Low Carb Pumpkin Pie

This recipe is Low Carb, High Fat, Gluten Free, Sugar Free and absolutely guilt free! Low Carb Pumpkin Pie Recipe by Natvia. Made with Natvia 100% Natural Sweetener! No sugar used in any of our recipes! All of our recipes are sugar free.

Ingredients

Pumpkin Pie Crust
  • 85g Melted Butter
  • 1 cup Hazelnut Flour
  • 1/4 Cup Almond Meal
  • 1/4 Cup Natvia
  • 1/4 tsp Ground Cinnamon
  • 1/4 tsp Nutmeg
  • 1/4 Vanilla Extract
  • Pinch of Salt
Pumpkin Pie Filling
  • 340g Pumpkin, peeled & diced
  • 55g Butter
  • 1 Cup Heavy Whipping Cream
  • 2 Eggs
  • 1/4 tsp Ginger
  • 1/2 tsp All Spice (general mixed spice)
  • 1/2 tsp Ground Cinnamon
  • 1/2 tsp Nutmeg
Creamy Garnish
  • 1.5 Cups Heavy Whipping Cream
  • Lemon Zest

Method

Pumpkin Pie Crust:
  1. To start, preheat oven to 175°C.
  2. For the pie crust, start by adding the 1 cup Hazelnut Meal & 1/4 cup Almond Meal to a mixing bowl.
  3. Next, add the rest of the dry ingredients to the pie crust. Adding 1/4 tsp ground cinnamon, 1/4 tsp nutmeg, 1/4 cup Natvia, a pinch of salt and then stirring the mixture evenly.
  4. In a seperate small bowl, add 85g melted butter & 1/4 tsp vanilla extract and give a gentle quick stir.
  5. Begin to add the vanilla butter to the pie crust mixture whilst stirring.
  6. Once the mixture has become like soft dough, add to a large round baking tray, or multiple smaller baking trays. Use a flat spoon to pat the soft dough mixture down firmly.
  7. When flat and evenly spread, pre-bake the pie crust for 15 minutes at 175°C.
Pumpkin Pie Filling:
  1. Whilst the crust is baking, prepare the pumpkins by peeling and dicing so that there is approx 300 - 340g cubed pumpkins ready for the next step.
  2. Add the pumpkin cubes, along with 55g of butter to a saucepan.
  3. On top of the pumpkin and butter, add 1 cup heavy whipping cream.
  4. Add 1/4 Cup Natvia, 1/4 tsp ginger, 1/2 tsp all spice, 1/2 tsp ground cinnamon, 1/2 tsp nutmeg to the mixture & stir.
  5. Add the saucepan mixture to heat and bring to the boil.
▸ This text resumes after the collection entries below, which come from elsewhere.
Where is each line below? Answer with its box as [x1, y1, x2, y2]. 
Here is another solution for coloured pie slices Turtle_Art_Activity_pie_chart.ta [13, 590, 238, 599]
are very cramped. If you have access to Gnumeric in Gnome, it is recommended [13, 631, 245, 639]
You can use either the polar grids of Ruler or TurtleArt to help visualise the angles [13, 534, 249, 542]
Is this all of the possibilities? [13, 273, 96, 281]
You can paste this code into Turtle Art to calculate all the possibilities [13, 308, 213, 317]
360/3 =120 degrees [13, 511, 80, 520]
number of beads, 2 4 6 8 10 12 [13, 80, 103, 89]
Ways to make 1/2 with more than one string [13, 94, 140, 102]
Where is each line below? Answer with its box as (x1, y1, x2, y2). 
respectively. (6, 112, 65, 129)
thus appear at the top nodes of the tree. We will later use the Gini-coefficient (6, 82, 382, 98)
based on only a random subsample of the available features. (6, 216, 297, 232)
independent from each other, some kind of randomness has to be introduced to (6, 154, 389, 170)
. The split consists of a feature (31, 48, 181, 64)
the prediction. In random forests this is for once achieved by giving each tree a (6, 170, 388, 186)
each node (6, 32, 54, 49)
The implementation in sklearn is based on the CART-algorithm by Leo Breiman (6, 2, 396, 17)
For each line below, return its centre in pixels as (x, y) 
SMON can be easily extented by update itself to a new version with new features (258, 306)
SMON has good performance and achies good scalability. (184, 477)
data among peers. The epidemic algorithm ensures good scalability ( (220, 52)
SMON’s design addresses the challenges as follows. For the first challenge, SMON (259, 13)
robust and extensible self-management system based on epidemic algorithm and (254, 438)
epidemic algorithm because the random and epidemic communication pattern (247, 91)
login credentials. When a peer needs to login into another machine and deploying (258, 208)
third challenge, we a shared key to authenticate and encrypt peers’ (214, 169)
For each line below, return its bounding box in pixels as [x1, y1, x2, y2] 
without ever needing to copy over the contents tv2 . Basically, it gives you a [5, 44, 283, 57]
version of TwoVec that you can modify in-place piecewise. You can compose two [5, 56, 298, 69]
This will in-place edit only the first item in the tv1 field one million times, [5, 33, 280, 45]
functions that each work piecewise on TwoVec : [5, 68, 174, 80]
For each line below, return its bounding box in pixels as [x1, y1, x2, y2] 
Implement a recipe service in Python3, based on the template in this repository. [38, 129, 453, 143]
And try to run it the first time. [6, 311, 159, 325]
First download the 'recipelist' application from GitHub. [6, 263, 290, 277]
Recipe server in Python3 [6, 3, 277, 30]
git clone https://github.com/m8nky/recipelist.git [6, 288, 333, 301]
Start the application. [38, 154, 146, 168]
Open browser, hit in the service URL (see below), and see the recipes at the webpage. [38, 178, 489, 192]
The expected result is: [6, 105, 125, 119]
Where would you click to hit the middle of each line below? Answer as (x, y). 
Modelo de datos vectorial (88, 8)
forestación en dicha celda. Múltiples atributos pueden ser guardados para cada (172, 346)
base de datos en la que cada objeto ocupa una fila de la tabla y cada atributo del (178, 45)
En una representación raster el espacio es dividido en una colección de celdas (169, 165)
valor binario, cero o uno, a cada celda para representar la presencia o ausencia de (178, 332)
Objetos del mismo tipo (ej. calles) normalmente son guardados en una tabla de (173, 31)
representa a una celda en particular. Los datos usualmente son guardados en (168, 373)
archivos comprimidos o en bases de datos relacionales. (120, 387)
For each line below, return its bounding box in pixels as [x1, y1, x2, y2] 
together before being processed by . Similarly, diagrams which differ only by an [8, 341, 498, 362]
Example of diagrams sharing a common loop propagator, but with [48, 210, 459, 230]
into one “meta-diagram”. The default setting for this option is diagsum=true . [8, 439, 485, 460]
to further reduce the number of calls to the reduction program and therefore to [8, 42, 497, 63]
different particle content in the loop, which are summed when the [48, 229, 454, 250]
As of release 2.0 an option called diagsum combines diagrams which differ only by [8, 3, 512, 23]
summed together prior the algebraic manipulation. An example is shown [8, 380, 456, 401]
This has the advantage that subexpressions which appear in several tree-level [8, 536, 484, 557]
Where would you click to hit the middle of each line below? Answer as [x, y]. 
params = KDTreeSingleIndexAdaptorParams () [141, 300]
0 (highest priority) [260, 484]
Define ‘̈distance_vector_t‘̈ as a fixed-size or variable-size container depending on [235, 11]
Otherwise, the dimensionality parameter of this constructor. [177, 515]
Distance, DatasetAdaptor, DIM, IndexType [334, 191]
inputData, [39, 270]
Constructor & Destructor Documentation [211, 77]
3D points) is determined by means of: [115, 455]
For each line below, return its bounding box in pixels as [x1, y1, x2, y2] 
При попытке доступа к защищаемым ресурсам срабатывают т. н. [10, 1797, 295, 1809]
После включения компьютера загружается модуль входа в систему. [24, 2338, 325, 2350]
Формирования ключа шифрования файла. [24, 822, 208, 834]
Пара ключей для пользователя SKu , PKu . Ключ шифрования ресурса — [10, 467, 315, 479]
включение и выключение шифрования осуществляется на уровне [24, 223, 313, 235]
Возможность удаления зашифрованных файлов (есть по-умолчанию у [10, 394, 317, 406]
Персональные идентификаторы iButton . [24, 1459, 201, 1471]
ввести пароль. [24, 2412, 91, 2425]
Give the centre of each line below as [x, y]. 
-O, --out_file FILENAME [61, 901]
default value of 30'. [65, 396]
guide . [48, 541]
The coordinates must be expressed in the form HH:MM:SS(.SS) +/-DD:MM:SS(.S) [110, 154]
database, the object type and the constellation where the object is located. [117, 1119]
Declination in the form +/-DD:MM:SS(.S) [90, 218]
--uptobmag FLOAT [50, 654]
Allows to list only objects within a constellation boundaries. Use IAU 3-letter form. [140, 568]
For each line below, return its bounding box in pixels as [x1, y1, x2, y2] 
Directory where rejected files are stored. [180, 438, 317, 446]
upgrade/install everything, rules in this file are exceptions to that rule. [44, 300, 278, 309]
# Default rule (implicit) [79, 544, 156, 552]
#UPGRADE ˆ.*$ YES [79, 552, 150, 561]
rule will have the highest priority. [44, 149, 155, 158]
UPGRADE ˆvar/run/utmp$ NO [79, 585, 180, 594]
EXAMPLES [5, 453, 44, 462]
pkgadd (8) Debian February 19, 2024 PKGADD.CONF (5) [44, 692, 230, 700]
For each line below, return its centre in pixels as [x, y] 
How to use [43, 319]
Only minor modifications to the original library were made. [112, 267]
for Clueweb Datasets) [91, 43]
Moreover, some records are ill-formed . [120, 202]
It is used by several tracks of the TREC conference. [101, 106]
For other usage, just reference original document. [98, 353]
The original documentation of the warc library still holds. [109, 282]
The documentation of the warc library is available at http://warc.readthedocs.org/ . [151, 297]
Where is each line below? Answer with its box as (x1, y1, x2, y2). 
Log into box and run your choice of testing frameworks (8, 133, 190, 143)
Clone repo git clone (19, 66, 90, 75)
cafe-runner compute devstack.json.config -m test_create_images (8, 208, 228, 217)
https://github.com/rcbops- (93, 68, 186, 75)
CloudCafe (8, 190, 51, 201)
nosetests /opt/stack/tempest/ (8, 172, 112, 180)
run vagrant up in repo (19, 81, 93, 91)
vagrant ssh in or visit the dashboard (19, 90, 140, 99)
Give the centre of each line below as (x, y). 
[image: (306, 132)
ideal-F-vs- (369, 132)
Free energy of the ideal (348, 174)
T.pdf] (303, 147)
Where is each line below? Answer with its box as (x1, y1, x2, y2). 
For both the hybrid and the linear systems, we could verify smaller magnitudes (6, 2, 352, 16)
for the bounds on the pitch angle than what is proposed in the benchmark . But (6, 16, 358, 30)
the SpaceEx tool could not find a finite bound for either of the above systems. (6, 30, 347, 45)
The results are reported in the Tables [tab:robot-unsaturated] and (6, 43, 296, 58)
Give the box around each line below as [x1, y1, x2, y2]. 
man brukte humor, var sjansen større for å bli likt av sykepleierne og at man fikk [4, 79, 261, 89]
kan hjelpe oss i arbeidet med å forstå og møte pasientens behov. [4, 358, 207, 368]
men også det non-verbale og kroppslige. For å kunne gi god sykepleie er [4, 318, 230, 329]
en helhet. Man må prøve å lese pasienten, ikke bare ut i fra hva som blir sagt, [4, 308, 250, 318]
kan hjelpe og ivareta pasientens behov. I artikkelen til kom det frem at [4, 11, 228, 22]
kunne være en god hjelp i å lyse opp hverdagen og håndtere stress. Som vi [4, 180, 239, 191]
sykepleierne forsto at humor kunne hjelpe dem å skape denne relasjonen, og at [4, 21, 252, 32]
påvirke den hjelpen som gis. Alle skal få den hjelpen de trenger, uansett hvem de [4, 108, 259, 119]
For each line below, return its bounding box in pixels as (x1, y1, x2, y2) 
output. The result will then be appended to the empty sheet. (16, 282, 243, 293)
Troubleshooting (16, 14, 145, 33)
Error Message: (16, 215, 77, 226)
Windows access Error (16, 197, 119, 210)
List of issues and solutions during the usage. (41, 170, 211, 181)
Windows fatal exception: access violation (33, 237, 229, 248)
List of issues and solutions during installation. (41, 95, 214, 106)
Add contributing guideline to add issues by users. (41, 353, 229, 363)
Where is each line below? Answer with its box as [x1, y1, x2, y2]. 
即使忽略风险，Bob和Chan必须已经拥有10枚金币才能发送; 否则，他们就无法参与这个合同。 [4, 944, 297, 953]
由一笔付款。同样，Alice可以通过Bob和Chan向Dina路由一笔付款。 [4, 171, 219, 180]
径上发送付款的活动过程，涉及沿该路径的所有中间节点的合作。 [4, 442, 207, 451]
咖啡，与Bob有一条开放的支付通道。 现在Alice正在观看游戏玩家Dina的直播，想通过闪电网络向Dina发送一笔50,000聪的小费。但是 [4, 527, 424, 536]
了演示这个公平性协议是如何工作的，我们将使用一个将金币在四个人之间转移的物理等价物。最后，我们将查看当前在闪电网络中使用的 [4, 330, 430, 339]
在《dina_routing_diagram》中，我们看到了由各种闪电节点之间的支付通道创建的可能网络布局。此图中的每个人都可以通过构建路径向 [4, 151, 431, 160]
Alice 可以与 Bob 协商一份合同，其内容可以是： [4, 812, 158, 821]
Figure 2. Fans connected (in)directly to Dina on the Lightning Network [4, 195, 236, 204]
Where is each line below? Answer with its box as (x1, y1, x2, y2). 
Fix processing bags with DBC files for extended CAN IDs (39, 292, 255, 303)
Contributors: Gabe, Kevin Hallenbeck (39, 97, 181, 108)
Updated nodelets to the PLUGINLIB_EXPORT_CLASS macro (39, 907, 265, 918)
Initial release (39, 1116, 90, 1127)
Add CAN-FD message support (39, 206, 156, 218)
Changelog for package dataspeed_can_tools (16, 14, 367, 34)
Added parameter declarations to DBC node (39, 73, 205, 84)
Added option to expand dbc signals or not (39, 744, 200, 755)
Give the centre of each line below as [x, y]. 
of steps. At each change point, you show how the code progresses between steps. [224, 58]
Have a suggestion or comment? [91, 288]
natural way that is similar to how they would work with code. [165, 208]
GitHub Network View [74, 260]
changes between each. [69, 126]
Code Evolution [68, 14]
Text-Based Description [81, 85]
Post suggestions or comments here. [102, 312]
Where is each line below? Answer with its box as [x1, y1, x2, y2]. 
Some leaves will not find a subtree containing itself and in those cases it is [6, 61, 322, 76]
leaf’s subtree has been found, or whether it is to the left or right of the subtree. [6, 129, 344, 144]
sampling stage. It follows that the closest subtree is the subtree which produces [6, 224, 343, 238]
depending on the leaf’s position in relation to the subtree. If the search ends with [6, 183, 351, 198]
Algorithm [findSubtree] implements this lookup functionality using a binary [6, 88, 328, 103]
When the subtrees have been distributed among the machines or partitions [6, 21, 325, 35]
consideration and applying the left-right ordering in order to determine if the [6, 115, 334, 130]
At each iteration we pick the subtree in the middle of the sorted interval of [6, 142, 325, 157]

Simmer the mixture then for another 15 - 20 minutes or until the cream has all been absorbed.
  6. Wait for the pumpkin mixture to cool slightly, then add to a bowl and begin to use an electric hand beater or use a food processor to blend mixture into a smooth puree.
  7. In a seperate bowl whisk 2 eggs. Add the whisked eggs to the filling mixture and continue to beat mixture.
  8. Once sufficiently blended and smooth, take the pie crust from the oven if you have not done so already and pour pumpkin mixture into the crust basin. Use a fork or spoon to evenly spread out and disperse the pumpkin filling.
Finished Pumpkin Pie:
  1. Bake finished pie at 175°C for another 15 - 20 minutes or until the filling has become firm.
  2. Add lemon zest to a bowl of cream if preferred, and serve delicious guilt free pumpkin pie with a side of zesty cream!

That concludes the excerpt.